**What you are asked to do**
The records are to be repeated exactly, and any images in them are to be dropped.

=-=-=

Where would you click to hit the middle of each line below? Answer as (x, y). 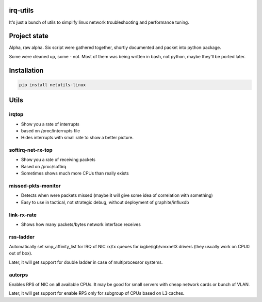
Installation (26, 70)
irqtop (16, 114)
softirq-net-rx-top (31, 150)
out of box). (21, 253)
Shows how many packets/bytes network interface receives (81, 224)
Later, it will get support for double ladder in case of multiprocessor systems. (86, 262)
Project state (29, 36)
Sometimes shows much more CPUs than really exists (75, 173)
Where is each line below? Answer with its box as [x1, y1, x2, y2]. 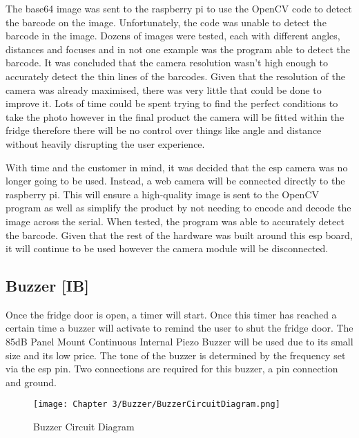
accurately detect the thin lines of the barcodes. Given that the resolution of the [6, 68, 346, 83]
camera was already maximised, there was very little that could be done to [6, 82, 322, 97]
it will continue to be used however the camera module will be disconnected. [6, 241, 329, 256]
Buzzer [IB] [6, 275, 89, 296]
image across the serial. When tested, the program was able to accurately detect [6, 213, 345, 228]
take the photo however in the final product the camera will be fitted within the [6, 109, 345, 124]
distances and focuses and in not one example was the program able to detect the [6, 41, 350, 56]
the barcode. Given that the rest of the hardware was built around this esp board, [6, 227, 353, 242]
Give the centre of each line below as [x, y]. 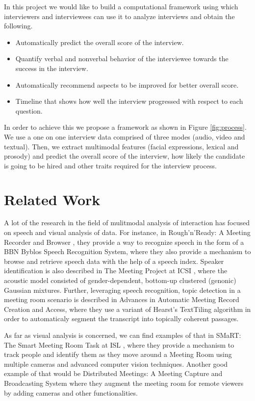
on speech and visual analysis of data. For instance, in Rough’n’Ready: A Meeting [127, 232]
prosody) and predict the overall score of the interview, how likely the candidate [125, 156]
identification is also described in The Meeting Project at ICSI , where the [116, 271]
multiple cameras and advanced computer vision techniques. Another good [116, 364]
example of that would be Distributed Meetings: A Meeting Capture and [113, 373]
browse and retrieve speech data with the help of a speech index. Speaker [114, 261]
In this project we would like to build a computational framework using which [121, 6]
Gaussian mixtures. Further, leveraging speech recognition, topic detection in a [122, 290]
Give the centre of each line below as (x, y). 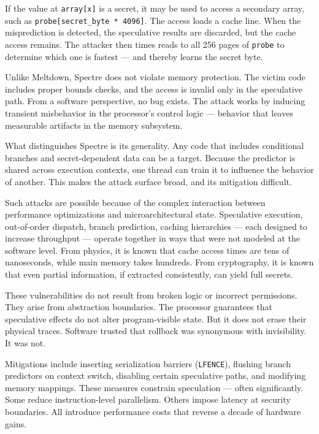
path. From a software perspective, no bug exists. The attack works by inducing (155, 101)
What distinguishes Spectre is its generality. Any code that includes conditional (155, 146)
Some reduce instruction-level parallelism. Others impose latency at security (148, 399)
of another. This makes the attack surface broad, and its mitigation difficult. (148, 181)
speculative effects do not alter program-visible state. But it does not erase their (156, 318)
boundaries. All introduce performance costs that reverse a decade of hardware (153, 412)
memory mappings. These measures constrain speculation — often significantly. (154, 387)
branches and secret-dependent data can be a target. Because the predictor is (150, 157)
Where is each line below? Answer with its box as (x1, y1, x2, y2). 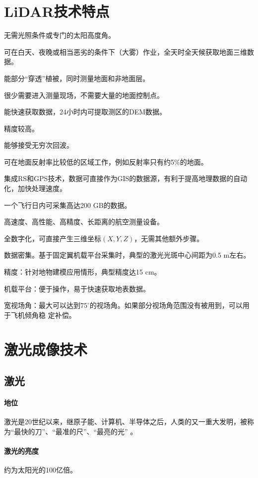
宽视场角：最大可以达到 (4, 300, 80, 310)
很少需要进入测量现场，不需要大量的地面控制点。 (4, 90, 164, 100)
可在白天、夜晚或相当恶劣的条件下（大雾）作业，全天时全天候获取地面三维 (4, 46, 247, 57)
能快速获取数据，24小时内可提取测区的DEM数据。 (4, 106, 167, 117)
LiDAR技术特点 (4, 1, 110, 21)
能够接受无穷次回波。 (4, 140, 73, 150)
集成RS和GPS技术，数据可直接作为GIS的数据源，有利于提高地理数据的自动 (4, 173, 248, 184)
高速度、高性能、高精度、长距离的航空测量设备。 (4, 216, 164, 227)
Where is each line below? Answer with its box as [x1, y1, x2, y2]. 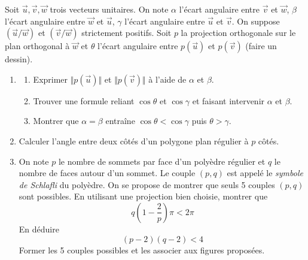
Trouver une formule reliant [33, 94, 135, 107]
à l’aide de [148, 72, 187, 85]
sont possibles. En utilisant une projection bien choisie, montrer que [19, 190, 268, 202]
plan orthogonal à [5, 40, 70, 52]
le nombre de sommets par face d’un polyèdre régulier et [58, 155, 266, 167]
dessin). [5, 53, 33, 65]
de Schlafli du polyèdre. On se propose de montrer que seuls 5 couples [19, 178, 275, 191]
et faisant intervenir [192, 94, 265, 107]
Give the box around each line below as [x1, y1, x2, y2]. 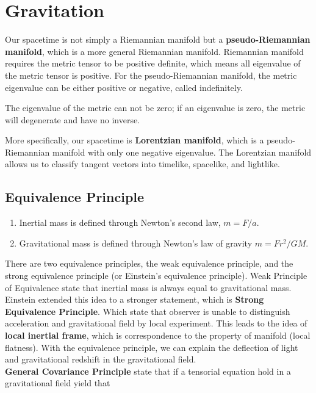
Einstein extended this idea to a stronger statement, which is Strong [5, 293, 264, 306]
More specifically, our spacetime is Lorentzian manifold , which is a [5, 134, 264, 146]
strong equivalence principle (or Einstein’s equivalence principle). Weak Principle [5, 269, 307, 282]
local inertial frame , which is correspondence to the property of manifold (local [5, 329, 311, 342]
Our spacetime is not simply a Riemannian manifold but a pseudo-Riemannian [5, 33, 311, 46]
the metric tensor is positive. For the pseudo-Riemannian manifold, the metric [5, 68, 297, 81]
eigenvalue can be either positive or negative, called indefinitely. [5, 81, 243, 93]
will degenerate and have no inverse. [5, 113, 140, 126]
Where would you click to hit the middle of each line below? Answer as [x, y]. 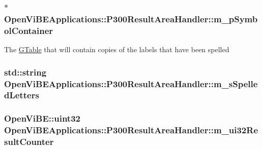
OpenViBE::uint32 [42, 118]
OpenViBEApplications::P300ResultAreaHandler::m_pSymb [131, 18]
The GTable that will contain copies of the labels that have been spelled [117, 49]
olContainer [29, 30]
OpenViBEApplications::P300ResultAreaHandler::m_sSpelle [131, 83]
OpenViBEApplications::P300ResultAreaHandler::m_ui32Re [131, 130]
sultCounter [29, 142]
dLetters [22, 95]
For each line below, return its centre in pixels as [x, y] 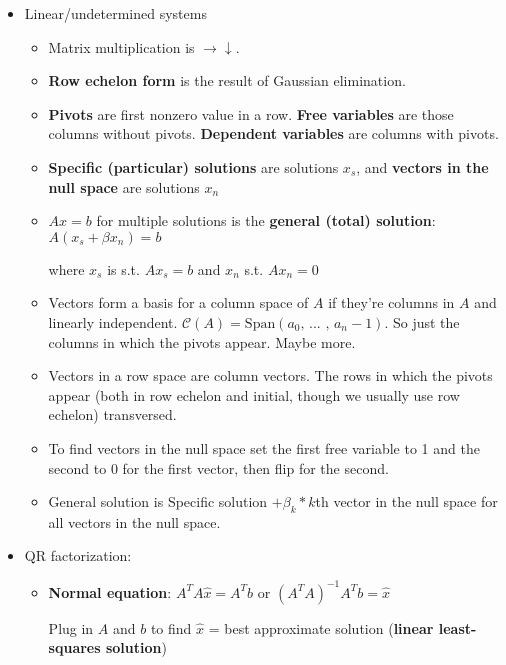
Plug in [71, 627]
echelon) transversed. [112, 414]
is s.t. [123, 268]
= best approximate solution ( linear [321, 627]
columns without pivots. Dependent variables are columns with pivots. [273, 133]
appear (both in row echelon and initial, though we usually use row [254, 394]
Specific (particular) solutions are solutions [193, 166]
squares [74, 647]
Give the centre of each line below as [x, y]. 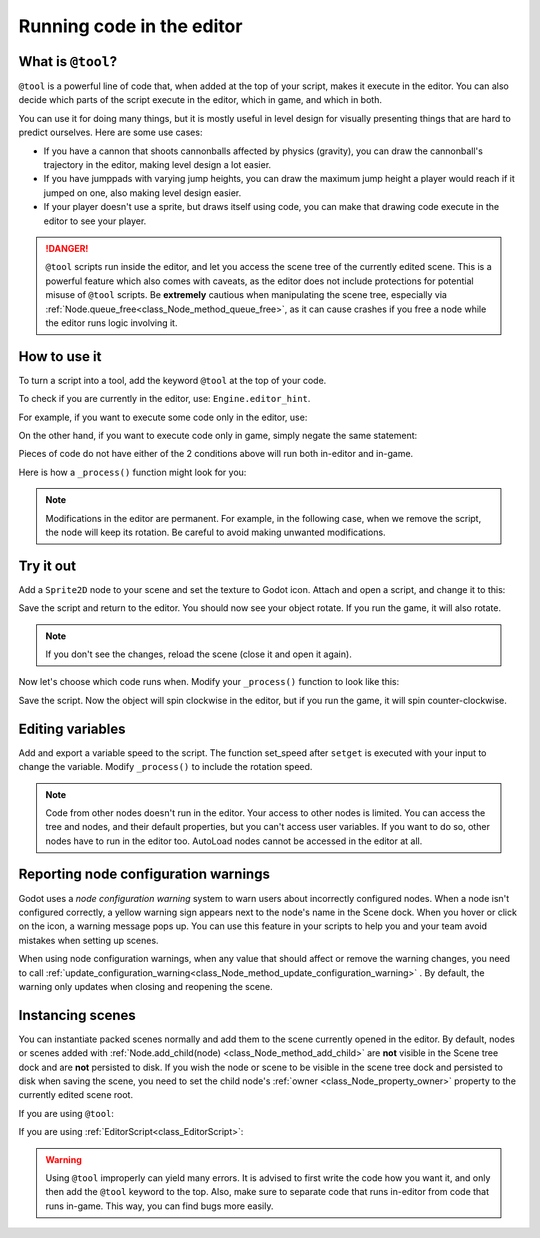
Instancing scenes [77, 1015]
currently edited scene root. [76, 1095]
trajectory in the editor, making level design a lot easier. [157, 165]
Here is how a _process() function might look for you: [132, 472]
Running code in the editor [130, 26]
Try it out [47, 565]
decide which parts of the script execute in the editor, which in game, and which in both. [200, 100]
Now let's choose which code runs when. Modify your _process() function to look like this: [209, 682]
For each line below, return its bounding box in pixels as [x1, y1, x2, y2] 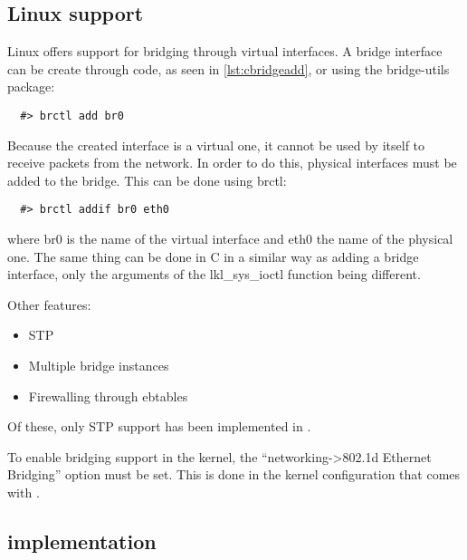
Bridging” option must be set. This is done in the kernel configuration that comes [7, 465, 461, 484]
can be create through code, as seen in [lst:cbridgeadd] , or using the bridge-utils [7, 59, 450, 78]
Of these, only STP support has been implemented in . [7, 417, 311, 436]
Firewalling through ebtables [28, 386, 188, 405]
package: [7, 77, 55, 96]
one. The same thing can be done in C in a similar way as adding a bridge [7, 246, 419, 266]
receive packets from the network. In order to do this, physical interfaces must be [7, 153, 457, 172]
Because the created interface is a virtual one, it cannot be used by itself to [7, 135, 425, 154]
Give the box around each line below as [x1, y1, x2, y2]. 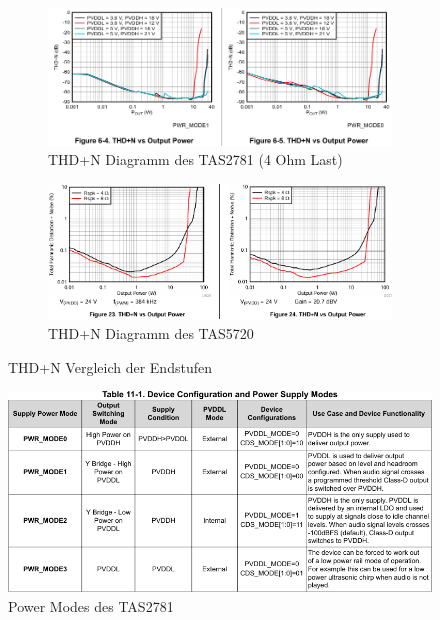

=-=-=

**Solution to this task**
Where would you click to hit the middle of each line below? Answer as (x, y). 
Installation (26, 70)
irqtop (16, 114)
softirq-net-rx-top (31, 150)
out of box). (21, 253)
Shows how many packets/bytes network interface receives (81, 224)
Later, it will get support for double ladder in case of multiprocessor systems. (86, 262)
Project state (29, 36)
Sometimes shows much more CPUs than really exists (75, 173)
Where is each line below? Answer with its box as [x1, y1, x2, y2]. 
accurately detect the thin lines of the barcodes. Given that the resolution of the [6, 68, 346, 83]
camera was already maximised, there was very little that could be done to [6, 82, 322, 97]
it will continue to be used however the camera module will be disconnected. [6, 241, 329, 256]
Buzzer [IB] [6, 275, 89, 296]
image across the serial. When tested, the program was able to accurately detect [6, 213, 345, 228]
take the photo however in the final product the camera will be fitted within the [6, 109, 345, 124]
distances and focuses and in not one example was the program able to detect the [6, 41, 350, 56]
the barcode. Given that the rest of the hardware was built around this esp board, [6, 227, 353, 242]
Give the centre of each line below as [x, y]. 
on speech and visual analysis of data. For instance, in Rough’n’Ready: A Meeting [127, 232]
prosody) and predict the overall score of the interview, how likely the candidate [125, 156]
identification is also described in The Meeting Project at ICSI , where the [116, 271]
multiple cameras and advanced computer vision techniques. Another good [116, 364]
example of that would be Distributed Meetings: A Meeting Capture and [113, 373]
browse and retrieve speech data with the help of a speech index. Speaker [114, 261]
In this project we would like to build a computational framework using which [121, 6]
Gaussian mixtures. Further, leveraging speech recognition, topic detection in a [122, 290]
Give the centre of each line below as (x, y). 
path. From a software perspective, no bug exists. The attack works by inducing (155, 101)
What distinguishes Spectre is its generality. Any code that includes conditional (155, 146)
Some reduce instruction-level parallelism. Others impose latency at security (148, 399)
of another. This makes the attack surface broad, and its mitigation difficult. (148, 181)
speculative effects do not alter program-visible state. But it does not erase their (156, 318)
boundaries. All introduce performance costs that reverse a decade of hardware (153, 412)
memory mappings. These measures constrain speculation — often significantly. (154, 387)
branches and secret-dependent data can be a target. Because the predictor is (150, 157)
Where is each line below? Answer with its box as (x1, y1, x2, y2). 
宽视场角：最大可以达到 (4, 300, 80, 310)
很少需要进入测量现场，不需要大量的地面控制点。 (4, 90, 164, 100)
可在白天、夜晚或相当恶劣的条件下（大雾）作业，全天时全天候获取地面三维 (4, 46, 247, 57)
能快速获取数据，24小时内可提取测区的DEM数据。 (4, 106, 167, 117)
LiDAR技术特点 (4, 1, 110, 21)
能够接受无穷次回波。 (4, 140, 73, 150)
集成RS和GPS技术，数据可直接作为GIS的数据源，有利于提高地理数据的自动 (4, 173, 248, 184)
高速度、高性能、高精度、长距离的航空测量设备。 (4, 216, 164, 227)
Where is each line below? Answer with its box as [x1, y1, x2, y2]. 
Trouver une formule reliant [33, 94, 135, 107]
à l’aide de [148, 72, 187, 85]
sont possibles. En utilisant une projection bien choisie, montrer que [19, 190, 268, 202]
plan orthogonal à [5, 40, 70, 52]
le nombre de sommets par face d’un polyèdre régulier et [58, 155, 266, 167]
dessin). [5, 53, 33, 65]
de Schlafli du polyèdre. On se propose de montrer que seuls 5 couples [19, 178, 275, 191]
et faisant intervenir [192, 94, 265, 107]
Give the box around each line below as [x1, y1, x2, y2]. 
Einstein extended this idea to a stronger statement, which is Strong [5, 293, 264, 306]
More specifically, our spacetime is Lorentzian manifold , which is a [5, 134, 264, 146]
strong equivalence principle (or Einstein’s equivalence principle). Weak Principle [5, 269, 307, 282]
local inertial frame , which is correspondence to the property of manifold (local [5, 329, 311, 342]
Our spacetime is not simply a Riemannian manifold but a pseudo-Riemannian [5, 33, 311, 46]
the metric tensor is positive. For the pseudo-Riemannian manifold, the metric [5, 68, 297, 81]
eigenvalue can be either positive or negative, called indefinitely. [5, 81, 243, 93]
will degenerate and have no inverse. [5, 113, 140, 126]
Where would you click to hit the middle of each line below? Answer as [x, y]. 
OpenViBE::uint32 [42, 118]
OpenViBEApplications::P300ResultAreaHandler::m_pSymb [131, 18]
The GTable that will contain copies of the labels that have been spelled [117, 49]
olContainer [29, 30]
OpenViBEApplications::P300ResultAreaHandler::m_sSpelle [131, 83]
OpenViBEApplications::P300ResultAreaHandler::m_ui32Re [131, 130]
sultCounter [29, 142]
dLetters [22, 95]
For each line below, return its centre in pixels as [x, y] 
Plug in [71, 627]
echelon) transversed. [112, 414]
is s.t. [123, 268]
= best approximate solution ( linear [321, 627]
columns without pivots. Dependent variables are columns with pivots. [273, 133]
appear (both in row echelon and initial, though we usually use row [254, 394]
Specific (particular) solutions are solutions [193, 166]
squares [74, 647]
Give the centre of each line below as [x, y]. 
Instancing scenes [77, 1015]
currently edited scene root. [76, 1095]
trajectory in the editor, making level design a lot easier. [157, 165]
Here is how a _process() function might look for you: [132, 472]
Running code in the editor [130, 26]
Try it out [47, 565]
decide which parts of the script execute in the editor, which in game, and which in both. [200, 100]
Now let's choose which code runs when. Modify your _process() function to look like this: [209, 682]
For each line below, return its bounding box in pixels as [x1, y1, x2, y2] 
Bridging” option must be set. This is done in the kernel configuration that comes [7, 465, 461, 484]
can be create through code, as seen in [lst:cbridgeadd] , or using the bridge-utils [7, 59, 450, 78]
Of these, only STP support has been implemented in . [7, 417, 311, 436]
Firewalling through ebtables [28, 386, 188, 405]
package: [7, 77, 55, 96]
one. The same thing can be done in C in a similar way as adding a bridge [7, 246, 419, 266]
receive packets from the network. In order to do this, physical interfaces must be [7, 153, 457, 172]
Because the created interface is a virtual one, it cannot be used by itself to [7, 135, 425, 154]
Give the box around each line below as [x1, y1, x2, y2]. 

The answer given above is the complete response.